Syukran  . Now i understand


----------



## Ustaath

أهلاً


----------



## Mahaodeh

Just a small correction to a mistake that it seems no one noticed, it's لا شكرَ على الواجب, as شكر here does not take tanween.


----------



## Ustaath

small yet significant !


----------



## Josh_

I also thought that واجب was supposed to be indefinite -- لا شكر على واجب. 

Are both ways acceptable?


----------



## Ustaath

well I don't know if there are local variations, I've always heard, read and said: 
  لا شكر على واجب


----------



## Mahaodeh

Same here, I didn't want to focus on the definite or indefinite because it does not seem to be grammatically incorrect (at least I don't feel that it is) but I'm used to it being indefinite.


----------



## salutatout

لا شكر على واجب
No need to thank, it's my pleasure
عفواً
certainly!

You only translate the meaning


----------



## Katie1917

What a difference this expresses between Arabic and Western attitudes!
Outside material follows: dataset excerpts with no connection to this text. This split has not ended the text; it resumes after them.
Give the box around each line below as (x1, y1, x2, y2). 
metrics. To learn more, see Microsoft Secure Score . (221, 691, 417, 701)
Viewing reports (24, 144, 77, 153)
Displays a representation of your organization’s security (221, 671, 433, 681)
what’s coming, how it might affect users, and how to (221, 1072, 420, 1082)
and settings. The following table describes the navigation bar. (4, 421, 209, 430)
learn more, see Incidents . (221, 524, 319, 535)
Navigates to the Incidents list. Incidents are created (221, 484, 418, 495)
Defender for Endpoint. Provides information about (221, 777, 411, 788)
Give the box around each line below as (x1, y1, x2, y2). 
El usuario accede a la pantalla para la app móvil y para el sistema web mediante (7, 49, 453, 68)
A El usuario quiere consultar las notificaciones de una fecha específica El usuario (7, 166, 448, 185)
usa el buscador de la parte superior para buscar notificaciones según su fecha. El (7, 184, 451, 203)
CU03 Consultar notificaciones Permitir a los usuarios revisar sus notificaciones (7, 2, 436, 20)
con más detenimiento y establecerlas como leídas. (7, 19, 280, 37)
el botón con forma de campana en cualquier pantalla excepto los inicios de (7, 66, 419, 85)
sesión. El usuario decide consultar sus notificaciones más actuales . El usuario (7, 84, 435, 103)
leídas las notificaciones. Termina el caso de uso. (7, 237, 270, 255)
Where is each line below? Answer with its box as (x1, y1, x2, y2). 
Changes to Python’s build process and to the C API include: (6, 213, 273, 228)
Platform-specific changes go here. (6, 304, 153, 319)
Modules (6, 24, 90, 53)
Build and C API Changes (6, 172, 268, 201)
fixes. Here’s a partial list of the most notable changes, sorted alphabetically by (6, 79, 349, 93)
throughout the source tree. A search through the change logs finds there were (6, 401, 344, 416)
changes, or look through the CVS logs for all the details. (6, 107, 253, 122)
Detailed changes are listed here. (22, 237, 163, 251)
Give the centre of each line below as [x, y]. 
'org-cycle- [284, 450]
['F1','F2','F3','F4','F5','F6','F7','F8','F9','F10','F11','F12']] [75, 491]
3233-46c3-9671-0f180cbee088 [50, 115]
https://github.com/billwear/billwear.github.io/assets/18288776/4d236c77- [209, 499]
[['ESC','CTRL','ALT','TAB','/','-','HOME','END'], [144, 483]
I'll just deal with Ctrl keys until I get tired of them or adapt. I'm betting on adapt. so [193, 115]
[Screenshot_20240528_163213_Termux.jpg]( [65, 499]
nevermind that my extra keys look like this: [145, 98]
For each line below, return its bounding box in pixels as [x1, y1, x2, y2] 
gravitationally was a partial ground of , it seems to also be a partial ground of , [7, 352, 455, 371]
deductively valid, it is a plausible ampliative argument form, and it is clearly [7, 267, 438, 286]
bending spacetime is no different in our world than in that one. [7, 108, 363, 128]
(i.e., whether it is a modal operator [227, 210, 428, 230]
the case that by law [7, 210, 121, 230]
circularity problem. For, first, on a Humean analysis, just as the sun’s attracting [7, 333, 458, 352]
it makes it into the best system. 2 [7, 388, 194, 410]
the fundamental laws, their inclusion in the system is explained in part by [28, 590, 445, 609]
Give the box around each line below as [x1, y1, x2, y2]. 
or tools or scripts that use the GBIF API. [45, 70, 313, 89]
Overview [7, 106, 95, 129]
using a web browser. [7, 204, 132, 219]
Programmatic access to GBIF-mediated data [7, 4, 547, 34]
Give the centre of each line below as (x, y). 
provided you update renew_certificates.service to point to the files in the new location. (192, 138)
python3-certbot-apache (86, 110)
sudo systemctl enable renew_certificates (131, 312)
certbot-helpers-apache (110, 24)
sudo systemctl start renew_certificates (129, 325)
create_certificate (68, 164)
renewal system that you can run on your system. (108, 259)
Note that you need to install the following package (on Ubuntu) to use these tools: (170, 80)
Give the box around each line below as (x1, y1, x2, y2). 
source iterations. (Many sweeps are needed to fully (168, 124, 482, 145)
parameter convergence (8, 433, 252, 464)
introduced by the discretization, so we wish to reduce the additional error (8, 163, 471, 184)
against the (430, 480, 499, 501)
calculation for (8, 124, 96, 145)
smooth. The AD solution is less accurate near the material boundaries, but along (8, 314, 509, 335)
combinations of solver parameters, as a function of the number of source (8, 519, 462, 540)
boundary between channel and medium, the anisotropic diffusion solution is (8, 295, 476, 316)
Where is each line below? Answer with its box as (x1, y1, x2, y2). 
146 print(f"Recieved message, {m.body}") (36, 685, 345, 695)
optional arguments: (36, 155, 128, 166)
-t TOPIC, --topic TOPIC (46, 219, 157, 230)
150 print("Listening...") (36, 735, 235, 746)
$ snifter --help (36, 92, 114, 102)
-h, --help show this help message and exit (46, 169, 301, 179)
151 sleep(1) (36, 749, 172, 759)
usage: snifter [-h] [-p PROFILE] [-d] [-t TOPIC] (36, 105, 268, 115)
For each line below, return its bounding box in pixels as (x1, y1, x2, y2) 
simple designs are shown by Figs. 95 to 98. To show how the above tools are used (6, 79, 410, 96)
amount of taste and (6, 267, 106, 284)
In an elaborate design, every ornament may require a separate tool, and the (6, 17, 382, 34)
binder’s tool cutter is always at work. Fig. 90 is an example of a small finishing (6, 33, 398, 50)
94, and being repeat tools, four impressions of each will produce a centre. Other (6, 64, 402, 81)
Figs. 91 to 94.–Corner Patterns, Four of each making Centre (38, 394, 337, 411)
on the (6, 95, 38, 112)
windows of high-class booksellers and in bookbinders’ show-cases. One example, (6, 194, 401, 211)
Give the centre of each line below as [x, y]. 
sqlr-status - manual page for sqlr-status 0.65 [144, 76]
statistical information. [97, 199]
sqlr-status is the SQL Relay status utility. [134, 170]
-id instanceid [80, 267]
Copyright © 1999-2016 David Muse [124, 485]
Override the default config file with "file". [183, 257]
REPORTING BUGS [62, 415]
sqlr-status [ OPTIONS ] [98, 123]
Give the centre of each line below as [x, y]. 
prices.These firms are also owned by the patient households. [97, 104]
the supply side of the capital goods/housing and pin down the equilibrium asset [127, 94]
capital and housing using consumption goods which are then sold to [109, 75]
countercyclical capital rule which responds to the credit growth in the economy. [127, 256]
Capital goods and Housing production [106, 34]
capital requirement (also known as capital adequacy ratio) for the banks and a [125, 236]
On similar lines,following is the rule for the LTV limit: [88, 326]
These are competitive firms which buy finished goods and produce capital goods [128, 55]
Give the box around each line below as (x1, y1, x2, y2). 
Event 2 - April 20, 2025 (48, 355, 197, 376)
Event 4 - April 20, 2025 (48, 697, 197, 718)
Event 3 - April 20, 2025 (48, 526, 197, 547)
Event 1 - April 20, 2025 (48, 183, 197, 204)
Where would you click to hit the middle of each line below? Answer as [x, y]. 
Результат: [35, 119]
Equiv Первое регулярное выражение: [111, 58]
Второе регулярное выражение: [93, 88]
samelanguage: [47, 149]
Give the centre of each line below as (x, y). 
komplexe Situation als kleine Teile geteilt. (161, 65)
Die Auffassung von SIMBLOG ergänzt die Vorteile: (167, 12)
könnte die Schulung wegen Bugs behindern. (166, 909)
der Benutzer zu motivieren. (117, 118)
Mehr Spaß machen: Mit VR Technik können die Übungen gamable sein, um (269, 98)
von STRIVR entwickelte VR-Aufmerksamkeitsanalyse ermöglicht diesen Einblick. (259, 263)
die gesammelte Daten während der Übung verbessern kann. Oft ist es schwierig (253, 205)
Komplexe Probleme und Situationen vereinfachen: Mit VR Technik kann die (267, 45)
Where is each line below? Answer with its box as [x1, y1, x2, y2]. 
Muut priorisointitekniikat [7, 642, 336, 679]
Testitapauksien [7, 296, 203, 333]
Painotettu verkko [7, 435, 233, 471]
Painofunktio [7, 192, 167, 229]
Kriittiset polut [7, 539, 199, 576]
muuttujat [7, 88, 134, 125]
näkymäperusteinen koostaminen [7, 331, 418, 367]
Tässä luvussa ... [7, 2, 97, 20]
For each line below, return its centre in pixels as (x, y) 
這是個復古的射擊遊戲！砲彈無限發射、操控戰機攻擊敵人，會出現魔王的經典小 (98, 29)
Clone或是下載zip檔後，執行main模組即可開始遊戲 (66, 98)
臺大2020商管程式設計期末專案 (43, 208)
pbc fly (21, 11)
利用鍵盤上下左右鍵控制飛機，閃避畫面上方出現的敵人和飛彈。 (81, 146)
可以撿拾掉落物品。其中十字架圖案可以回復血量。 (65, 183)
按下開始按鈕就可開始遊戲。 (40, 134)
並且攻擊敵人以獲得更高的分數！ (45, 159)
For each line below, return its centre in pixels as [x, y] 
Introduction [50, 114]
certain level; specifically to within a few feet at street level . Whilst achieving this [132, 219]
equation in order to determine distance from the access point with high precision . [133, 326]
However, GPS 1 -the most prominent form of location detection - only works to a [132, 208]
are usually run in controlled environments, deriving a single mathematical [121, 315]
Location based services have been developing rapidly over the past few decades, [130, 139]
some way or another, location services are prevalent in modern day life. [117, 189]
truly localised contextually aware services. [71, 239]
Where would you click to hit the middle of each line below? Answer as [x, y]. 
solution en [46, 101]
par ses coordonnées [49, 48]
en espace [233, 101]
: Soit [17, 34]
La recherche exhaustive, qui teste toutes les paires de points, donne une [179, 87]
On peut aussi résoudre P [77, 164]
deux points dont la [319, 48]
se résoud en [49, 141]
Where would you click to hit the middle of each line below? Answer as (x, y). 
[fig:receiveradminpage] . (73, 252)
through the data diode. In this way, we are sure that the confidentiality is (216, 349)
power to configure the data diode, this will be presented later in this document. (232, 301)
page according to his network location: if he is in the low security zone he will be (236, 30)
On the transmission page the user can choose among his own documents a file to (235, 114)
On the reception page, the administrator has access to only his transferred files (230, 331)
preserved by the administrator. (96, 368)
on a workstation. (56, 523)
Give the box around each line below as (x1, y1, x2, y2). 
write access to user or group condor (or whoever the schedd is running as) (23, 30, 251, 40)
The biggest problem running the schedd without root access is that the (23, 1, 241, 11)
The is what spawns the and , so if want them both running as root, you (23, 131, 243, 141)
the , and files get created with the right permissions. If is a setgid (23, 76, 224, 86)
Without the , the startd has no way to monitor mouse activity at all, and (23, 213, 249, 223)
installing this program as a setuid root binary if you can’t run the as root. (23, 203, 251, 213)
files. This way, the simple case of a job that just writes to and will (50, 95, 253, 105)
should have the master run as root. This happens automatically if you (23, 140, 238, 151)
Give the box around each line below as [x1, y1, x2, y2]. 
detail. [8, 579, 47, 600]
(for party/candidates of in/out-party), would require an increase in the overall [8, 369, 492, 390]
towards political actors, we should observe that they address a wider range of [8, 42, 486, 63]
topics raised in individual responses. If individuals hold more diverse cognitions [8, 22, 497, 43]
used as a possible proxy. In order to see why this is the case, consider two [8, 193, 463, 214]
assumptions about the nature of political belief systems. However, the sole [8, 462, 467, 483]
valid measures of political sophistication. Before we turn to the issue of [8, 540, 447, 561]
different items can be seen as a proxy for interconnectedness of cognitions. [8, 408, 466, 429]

Arabic isn't shy of talking about "duty" in a  moral sense - Kantwise - while the West invokes "pleasure" to express more or less the same thing. Perhaps a halfwayhouse translation, might be "it's the least I could do"?


----------



## cherine

It's not only the "don't thank me for doing my duty" لا شكر على واجب that we use, some people say عفوًا (like "pardon", as in: it's embarrassing to be thanked, you don't need to thank me) which in Egypt is pronounced el3affo العفو. In the Egyptian dialect we also have أي خدمة which is like "glad to be of help/service". I've even heard اللي انتي عايزاه a few times, which is literally "whatever you wish/want", which sounded weird to me, but it's apparently a thing some people used (the couple of times I heard it was by merchants).


----------



## Katie1917

Thank you for your wonderful explanation. I'd just taken عفوًا on trust, since different languages use the same expression for different purposes, but I love your gloss on it. Also, do you not pronounce an N at the end of  عفوًا  in the Egyptian dialect? I'm a complete beginner (6 months of study), so forgive me if I say anything idiotic. Is  أي خدمة  a question? I ask, because Google Translate says "any service" for it.


----------



## cherine

Katie1917 said:


> do you not pronounce an N at the end of  عفوًا  in the Egyptian dialect?


Yes, we do, when we use it but it's rare to say 3afwan, as el-3affo is more common.


> Is  أي خدمة  a question? I ask, because Google Translate says "any service" for it.


No it's not a question. It's like "you can ask me for any favor" or "I'm at your service for anything".


----------